Considering our evidence, to prevent any contamination chlorhexidine should not be poured into a gallipot kept on the same tray as the equipment for neuraxial anaesthesia. Alternative methods of applying antiseptic solutions should be employed; for example, the neuraxial anaesthesia tray may be kept unopened or covered until the antiseptic solution has been prepared and applied to the patient's back. Pouring may be avoided altogether if pre-soaked antiseptic sponge applicators (swabsticks) or sprays are used. However, these applications may entail their own risks of contamination. Antiseptic solutions may drip and contaminate the operator's gloves . A recent case report describes adhesive arachnoiditis following spinal anaesthesia in which chlorhexidine was applied with a swabstick . Antiseptic sprays may result in aerosol contamination, or miss an area thereby compromising sterility . These risks need to be evaluated, with appropriate measures taken to reduce them.
Chlorhexidine was chosen for this study because it is a commonly used antiseptic and because it has been implicated in chronic arachnoiditis [4-8, 10]. However, it is possible that other antiseptic agents may also be implicated in neurotoxicity. For example, an in-vitro study demonstrated that both povidine-iodine and chlorhexidine were toxic to human neuronal cells . It is likely that other antiseptic agents have similar splash distances to that shown for chlorhexidine in our study, and it would be prudent to use similar precautions for any agent.
This study did not measure splash beyond 40 cm. The interquartile range of the measurements made at a 20-cm pouring height was narrower than those at other heights (Fig. 3), suggesting that the maximum spread lies beyond the 40-cm limit of our recording. Furthermore, only splash drops having a diameter ≥ 2 mm were analysed because of technical limitations to the study.
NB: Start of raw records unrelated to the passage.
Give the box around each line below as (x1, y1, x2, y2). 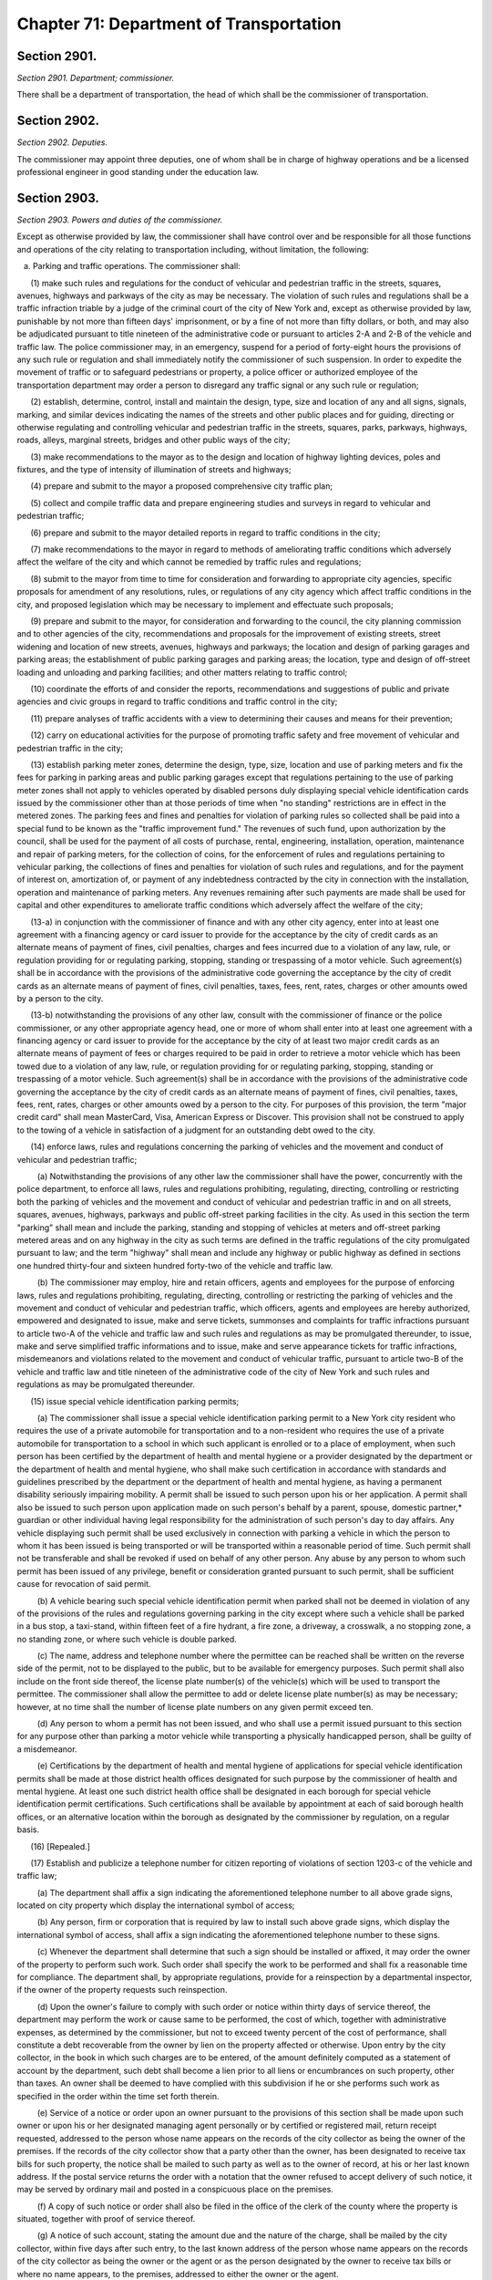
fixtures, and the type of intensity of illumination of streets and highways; (16, 464, 292, 475)
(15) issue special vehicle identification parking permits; (30, 1395, 240, 1406)
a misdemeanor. (16, 1743, 77, 1755)
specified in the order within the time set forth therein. (16, 2090, 220, 2101)
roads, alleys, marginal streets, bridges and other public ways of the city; (16, 434, 291, 446)
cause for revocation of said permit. (16, 1579, 151, 1590)
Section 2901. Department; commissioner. (16, 73, 175, 84)
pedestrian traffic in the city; (16, 742, 124, 753)

The results that we present therefore underestimate the overall frequency of contamination.
Our study was carried out in a controlled and simulated setting. It may not, therefore, have fully replicated the hand movements or the various angles at which the bottle may be held during actual pouring by a practitioner. We chose to do a simulated study instead of using human subjects as it would have been impossible to blind subjects to the fact that splash was being measured. Without blinding, it is quite possible that the subject under observation would have been extraordinarily careful when pouring, leading to splash recordings that did not represent those found in actual clinical practice. Due to the complexities involved, we did not measure the total area occupied by the recorded splash droplets. This information, combined with knowledge of the total area occupied by the neuraxial anaesthesia equipment, would have enabled us to calculate the probability of equipment contamination.
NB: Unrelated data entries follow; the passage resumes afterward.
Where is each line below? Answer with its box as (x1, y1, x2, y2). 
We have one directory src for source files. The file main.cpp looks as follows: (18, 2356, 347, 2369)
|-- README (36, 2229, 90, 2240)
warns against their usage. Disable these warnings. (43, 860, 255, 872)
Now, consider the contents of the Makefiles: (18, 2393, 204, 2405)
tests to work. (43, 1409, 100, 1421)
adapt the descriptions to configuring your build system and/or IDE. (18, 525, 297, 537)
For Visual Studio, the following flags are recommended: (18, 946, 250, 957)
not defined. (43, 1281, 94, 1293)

In conclusion, the results of our study demonstrate that pouring chlorhexidine into a gallipot generates splash that spreads considerable distances. We therefore recommend that antiseptic solutions are not poured into gallipots located adjacent to equipment to be used for neuraxial anaesthesia. Covering the regional anaesthesia tray until after the back has been prepared with antiseptic should minimise the risk of contamination, and thereby help prevent devastating antiseptic-induced neurological morbidity.
No external funding and no competing interests declared.